China continues to rise China’s hybrid economy (communist/capitalist) continues to generate uber-rich people: “there are more Asian than US billionaires for the first time”.

For planetary context,

During [2016], the number of Asian billionaires rose by 117 (23%) to 637. By contrast, there were just 25 more (+5%) US billionaires at 563. Europe’s billionaire population was flat. After 3 net new entrants, the number was 342. Asia’s economic expansion saw, on average, a new billionaire every other day, with the population expanding by a record 162. Taken together, the wealth of Asian billionaires grew by almost a third (+31%) in 2016, up from USD1.5 trillion to USD2.0 trillion.

Asian billionaires, while billionaires, don’t have as much as American ones, but are working on it.  According to UBS, “if current growth trends continue, the total wealth of Asia’s billionaires will overtake the US in four years.”

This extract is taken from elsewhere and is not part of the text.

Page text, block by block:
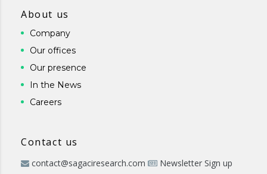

Technology isn’t the leading billionaire-maker Much as many people and media focus on technology, it’s good to remember it’s not the only sector in the world.  UBS finds tech businesses to be a very small contributor to creating billionaires.  Consumer/retail is by far the leading business sector for this.  Then materials and industrials – classic 20th century fields! – are the next leaders, all before tech:

billionaire-making industries_2016_UBS

They really hate the estate tax In case you’re wondering why American politicians are so eager to reduce “the death tax”:

The past 20 years’ exceptional wealth creation will soon be followed by the biggest-ever wealth transfer. We estimate that less than 500 people (460 of the billionaires in the markets we cover) will hand USD 2.1trn to their heirs in the next 20 years, equivalent to India’s GDP.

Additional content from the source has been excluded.